----- Data extract
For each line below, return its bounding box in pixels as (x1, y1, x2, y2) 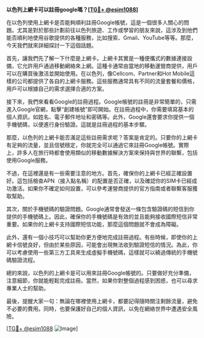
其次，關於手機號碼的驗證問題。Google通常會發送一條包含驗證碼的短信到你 (6, 205, 195, 213)
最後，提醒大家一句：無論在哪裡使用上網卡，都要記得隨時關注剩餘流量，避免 (6, 298, 198, 305)
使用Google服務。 (6, 157, 52, 164)
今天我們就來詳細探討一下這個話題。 (6, 42, 97, 49)
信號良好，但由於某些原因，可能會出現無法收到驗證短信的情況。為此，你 (16, 241, 198, 248)
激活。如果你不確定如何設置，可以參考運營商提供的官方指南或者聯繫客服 (11, 185, 192, 192)
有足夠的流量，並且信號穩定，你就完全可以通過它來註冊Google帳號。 (6, 141, 179, 149)
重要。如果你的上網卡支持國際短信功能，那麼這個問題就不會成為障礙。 (6, 220, 182, 228)
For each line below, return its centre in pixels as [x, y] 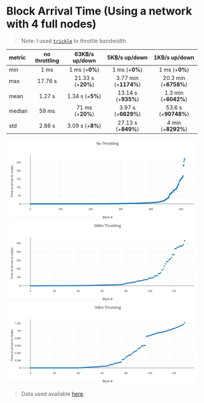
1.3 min [174, 93]
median [18, 111]
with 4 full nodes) [51, 24]
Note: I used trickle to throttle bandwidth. [74, 41]
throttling [47, 61]
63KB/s [84, 54]
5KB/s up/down [127, 57]
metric [17, 57]
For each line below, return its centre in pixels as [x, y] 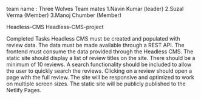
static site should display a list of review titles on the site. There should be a [101, 58]
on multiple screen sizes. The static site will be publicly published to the [96, 84]
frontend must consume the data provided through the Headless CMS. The [100, 52]
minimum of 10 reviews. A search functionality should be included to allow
----------
▸ Task goal
I need every line of the material that includes "should", so please copy them out.

▸ Output of the exercise
static site should display a list of review titles on the site. There should be a [101, 58]
minimum of 10 reviews. A search functionality should be included to allow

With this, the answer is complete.